Problem Child (1990) – BMeTric: 48.9; Notability: 38

StreetCreditReport.com – BMeTric: top 2.4%; Notability: top 32.7%; Rotten Tomatoes: top 0.0% Higher BMeT: Rocky V, Ghost Dad, Leatherface: Texas Chainsaw Massacre III; Higher Notability: RoboCop 2, Predator 2, Days of Thunder, The Adventures of Ford Fairlane, Jetsons: The Movie, Air America, Young Guns II: Blaze of Glory, The Rookie, 3 Men and a Little Lady, Marked for Death, Rocky V, Stella, Revenge, Bird on a Wire, Ghost Dad, Another 48 Hrs., Mr. Destiny, The First Power, Desperate Hours; Notes: Impressive stuff, just shy of 50 BMeTric, and a genuine 0% on Rotten Tomatoes. If you told me this was a cult film and has like a 6.0 on IMDb I wouldn’t have been surprised. And it seems like it might genuinely be on its way there.

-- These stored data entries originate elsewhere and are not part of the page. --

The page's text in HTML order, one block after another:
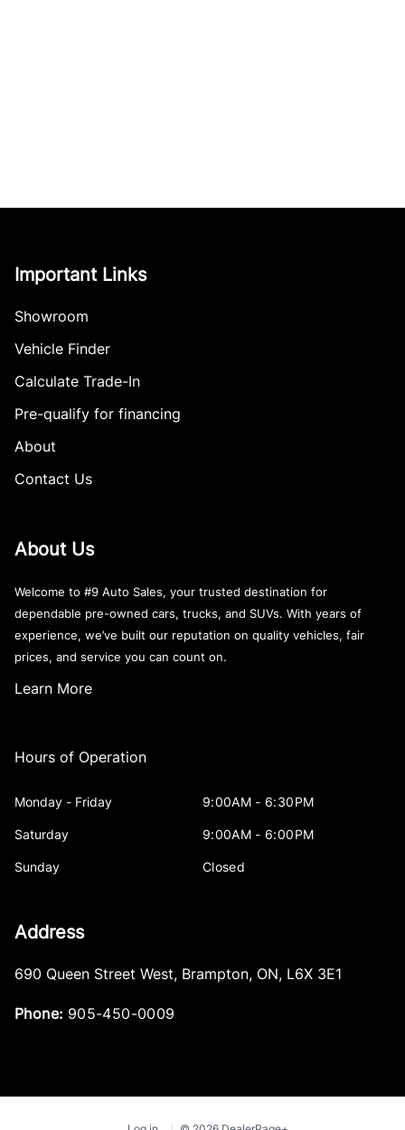
Important Links
Showroom
Vehicle Finder
Calculate Trade-In
Pre-qualify for financing
About
Contact Us
About Us
Welcome to #9 Auto Sales, your trusted destination for
dependable pre-owned cars, trucks, and SUVs. With years of
experience, we’ve built our reputation on quality vehicles, fair
prices, and service you can count on.
Learn More
Hours of Operation
Monday - Friday 9:00AM - 6:30PM
Saturday 9:00AM - 6:00PM
Sunday Closed
Address
690 Queen Street West, Brampton, ON, L6X 3E1
Phone: 905-450-0009
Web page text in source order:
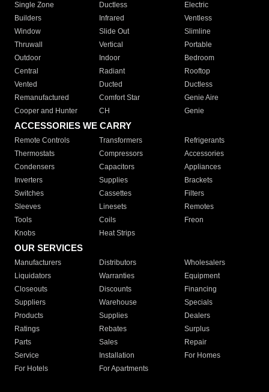
Single Zone
Ductless
Electric
Builders
Infrared
Ventless
Window
Slide Out
Slimline
Thruwall
Vertical
Portable
Outdoor
Indoor
Bedroom
Central
Radiant
Rooftop
Vented
Ducted
Ductless
Remanufactured
Comfort Star
Genie Aire
Cooper and Hunter
CH Genie
ACCESSORIES WE CARRY
Remote Controls Transformers
Refrigerants
Thermostats
Compressors
Accessories
Condensers
Capacitors
Appliances
Inverters
Supplies
Brackets
Switches
Cassettes
Filters
Sleeves
Linesets
Remotes
Tools
Coils
Freon
Knobs
Heat Strips
OUR SERVICES
Manufacturers Distributors
Wholesalers
Liquidators
Warranties
Equipment
Closeouts
Discounts
Financing
Suppliers
Warehouse
Specials
Products
Supplies
Dealers
Ratings
Rebates
Surplus
Parts
Sales
Repair
Service
Installation
For Homes
For Hotels
For Apartments
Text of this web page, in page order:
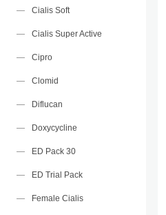
Cialis Soft
Cialis Super Active
Cipro
Clomid
Diflucan
Doxycycline
ED Pack 30
ED Trial Pack
Female Cialis
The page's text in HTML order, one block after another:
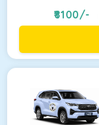
8100/-
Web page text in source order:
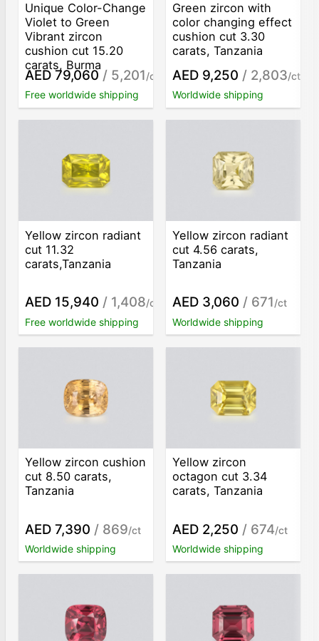
Unique Color-Change
Violet to Green
Vibrant zircon
cushion cut 15.20
carats, Burma
AED 79,060 / 5,201/ct
Free worldwide shipping
Green zircon with
color changing effect
cushion cut 3.30
carats, Tanzania
AED 9,250 / 2,803/ct
Worldwide shipping
Yellow zircon radiant
cut 11.32
carats,Tanzania
AED 15,940 / 1,408/ct
Free worldwide shipping
Yellow zircon radiant
cut 4.56 carats,
Tanzania
AED 3,060 / 671/ct
Worldwide shipping
Yellow zircon cushion
cut 8.50 carats,
Tanzania
AED 7,390 / 869/ct
Worldwide shipping
Yellow zircon
octagon cut 3.34
carats, Tanzania
AED 2,250 / 674/ct
Worldwide shipping
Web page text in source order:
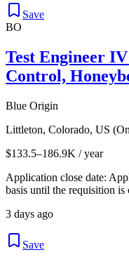
Save
BO
Test Engineer
Control,
Blue Origin
Littleton, Colorado, US
$133.5–186.9K / year
Application close date:
basis until the requisition is
3 days ago
Save
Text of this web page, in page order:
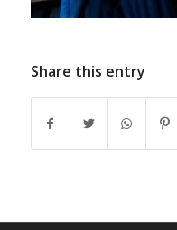
Share this entry
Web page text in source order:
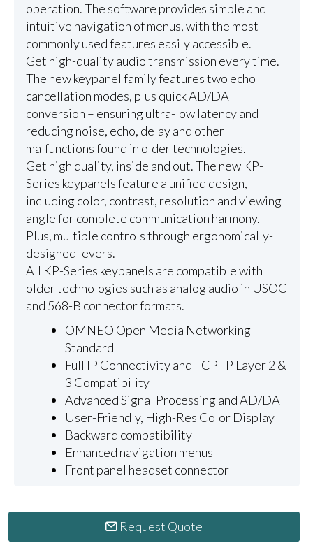
operation. The software provides simple and
intuitive navigation of menus, with the most
commonly used features easily accessible.
Get high-quality audio transmission every time.
The new keypanel family features two echo
cancellation modes, plus quick AD/DA
conversion – ensuring ultra-low latency and
reducing noise, echo, delay and other
malfunctions found in older technologies.
Get high quality, inside and out. The new KP-
Series keypanels feature a unified design,
including color, contrast, resolution and viewing
angle for complete communication harmony.
Plus, multiple controls through ergonomically-
designed levers.
All KP-Series keypanels are compatible with
older technologies such as analog audio in USOC
and 568-B connector formats.
OMNEO Open Media Networking
Standard
Full IP Connectivity and TCP-IP Layer 2 &
3 Compatibility
Advanced Signal Processing and AD/DA
User-Friendly, High-Res Color Display
Backward compatibility
Enhanced navigation menus
Front panel headset connector
Request Quote
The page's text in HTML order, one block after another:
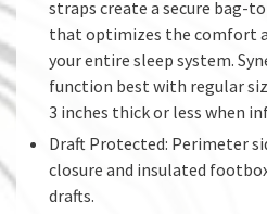
straps create a secure bag-
that optimizes the comfort
your entire sleep system.
function best with regular
3 inches thick or less when
Draft Protected: Perimeter
closure and insulated
drafts.
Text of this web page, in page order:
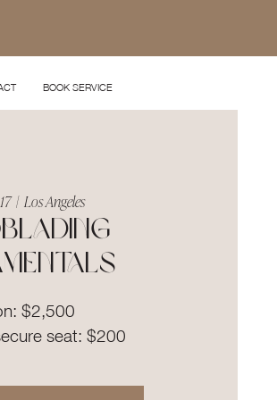
BOOK SERVICE
  |
Los Angeles
$2,500
seat: $200
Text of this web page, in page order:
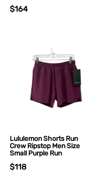
$164
Lululemon Shorts Run
Crew Ripstop Men Size
Small Purple Run
$118
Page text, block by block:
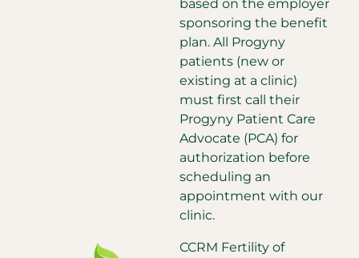
based on the employer
sponsoring the benefit
plan. All Progyny
patients (new or
existing at a clinic)
must first call their
Progyny Patient Care
Advocate (PCA) for
authorization before
scheduling an
appointment with our
clinic.
CCRM Fertility of
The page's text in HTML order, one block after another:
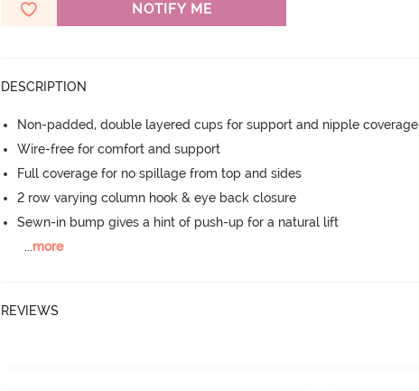
NOTIFY ME
DESCRIPTION
Non-padded, double layered cups for support and nipple coverage
Wire-free for comfort and support
Full coverage for no spillage from top and sides
2 row varying column hook & eye back closure
Sewn-in bump gives a hint of push-up for a natural lift
...more
REVIEWS
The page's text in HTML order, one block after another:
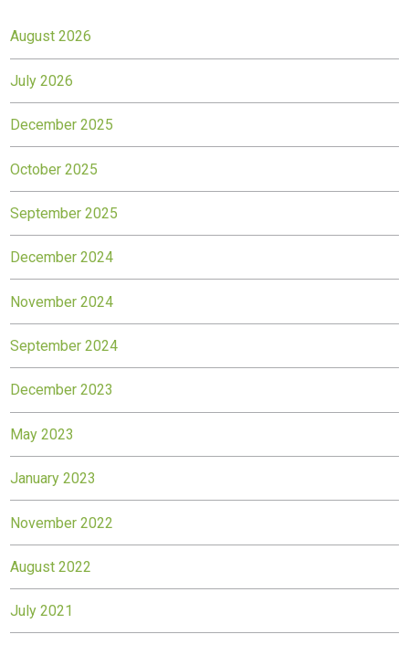
August 2026
July 2026
December 2025
October 2025
September 2025
December 2024
November 2024
September 2024
December 2023
May 2023
January 2023
November 2022
August 2022
July 2021
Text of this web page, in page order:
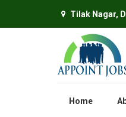
Tilak Nagar,
Home
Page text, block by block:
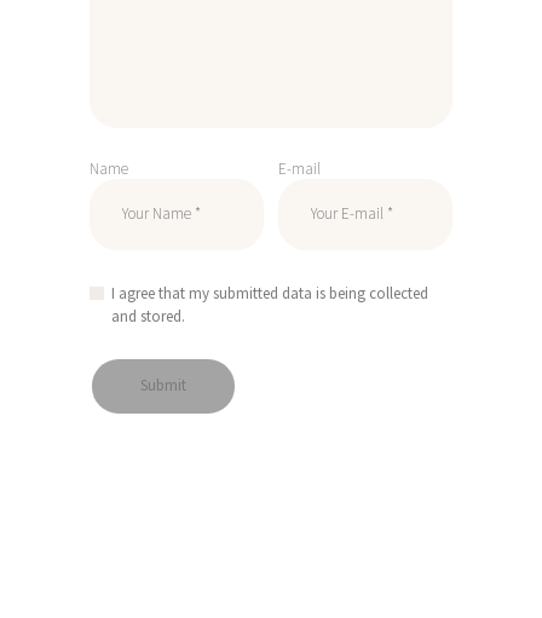
Name E-mail
I agree that my submitted data is being collected
and stored.
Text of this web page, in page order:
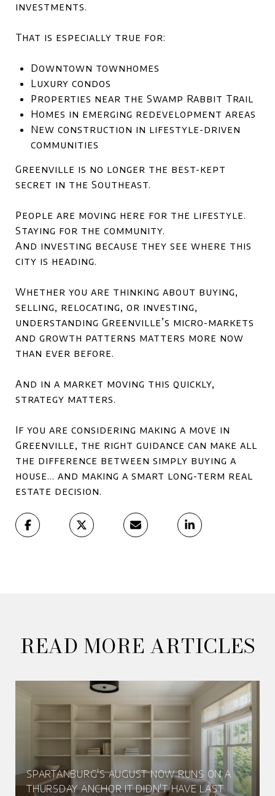
investments.
That is especially true for:
Downtown townhomes
Luxury condos
Properties near the Swamp Rabbit Trail
Homes in emerging redevelopment areas
New construction in lifestyle-driven
communities
Greenville is no longer the best-kept
secret in the Southeast.
People are moving here for the lifestyle.
Staying for the community.
And investing because they see where this
city is heading.
Whether you are thinking about buying,
selling, relocating, or investing,
understanding Greenville’s micro-markets
and growth patterns matters more now
than ever before.
And in a market moving this quickly,
strategy matters.
If you are considering making a move in
Greenville, the right guidance can make all
the difference between simply buying a
house… and making a smart long-term real
estate decision.
READ MORE ARTICLES
SPARTANBURG'S AUGUST NOW RUNS ON A
THURSDAY ANCHOR IT DIDN'T HAVE LAST
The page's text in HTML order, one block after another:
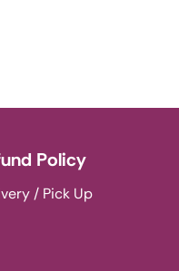
Policy
/ Pick Up
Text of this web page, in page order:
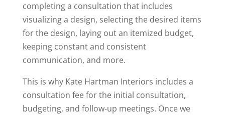
completing a consultation that includes
visualizing a design, selecting the desired items
for the design, laying out an itemized budget,
keeping constant and consistent
communication, and more.
This is why Kate Hartman Interiors includes a
consultation fee for the initial consultation,
budgeting, and follow-up meetings. Once we
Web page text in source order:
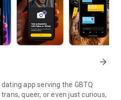
arrow_forward
app serving the GBTQ
queer, or even just curious,
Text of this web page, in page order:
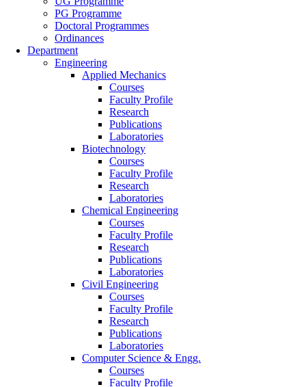
PG Programme
Doctoral Programmes
Ordinances
Department
Engineering
Applied Mechanics
Courses
Faculty Profile
Research
Publications
Laboratories
Biotechnology
Courses
Faculty Profile
Research
Laboratories
Chemical Engineering
Courses
Faculty Profile
Research
Publications
Laboratories
Civil Engineering
Courses
Faculty Profile
Research
Publications
Laboratories
Computer Science & Engg.
Courses
Faculty Profile
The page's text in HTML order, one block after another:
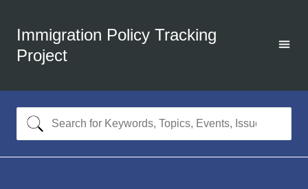
Immigration Policy Tracking
Project
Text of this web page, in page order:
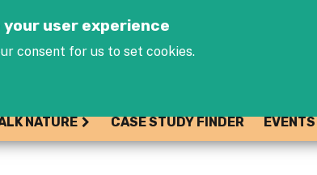
user experience
consent for us to set cookies.
NATURE CASE STUDY FINDER EVENTS
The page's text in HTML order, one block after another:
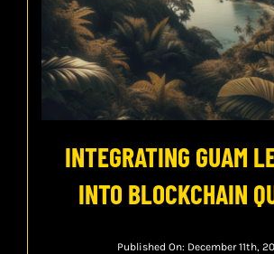
INTEGRATING GUAM
INTO BLOCKCHAIN
Published On: December 11th,
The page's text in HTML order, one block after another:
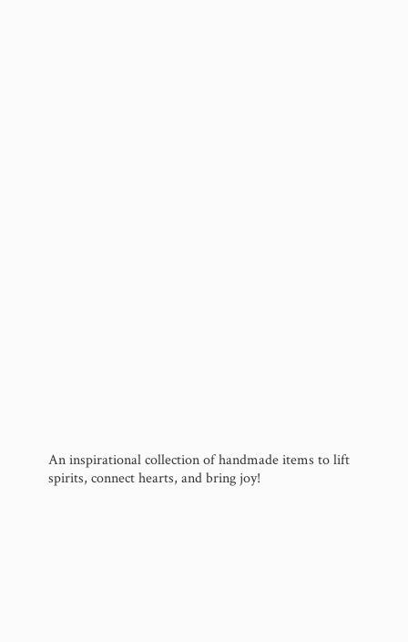
An inspirational collection of handmade items to lift
spirits, connect hearts, andbring joy!
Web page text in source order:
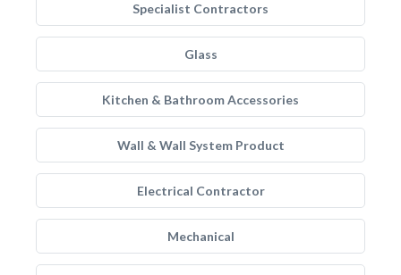
Specialist Contractors
Glass
Kitchen & Bathroom Accessories
Wall & Wall System Product
Electrical Contractor
Mechanical
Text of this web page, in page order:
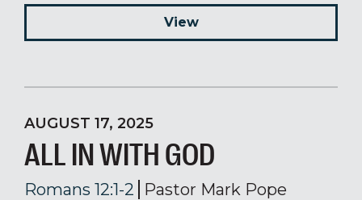
View
AUGUST 17, 2025
ALL IN WITH GOD
Romans 12:1-2 Pastor Mark Pope
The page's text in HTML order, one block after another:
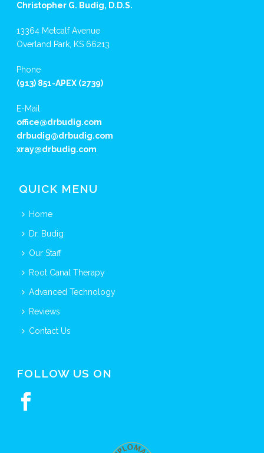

Leonard Maltin – 1.5 stars –  Botched comic twist on The Bad Seed has Ritter as an unlucky father who adopts devil-child Oliver. A promising opening leads nowhere as bad performances and crude jokes prevail. Followed by a sequel, a TV movie, and an animated TV series,

(Don’t worry, I’m already planning on partaking in the Problem Child animated series. It didn’t really occur to me that this film is based on horror/dramas of the kid-from-hell. It was always just Problem Child growing up.)

Trailer – https://www.youtube.com/watch?v=cxFT8zYZ3dU/

(Absolutely insane concept for a kids film. Basically, a psycho kid wreaking absolute havoc all played for laughs … but I loved it as a kid. Bizarre. I can’t wait to watch it as an adult.)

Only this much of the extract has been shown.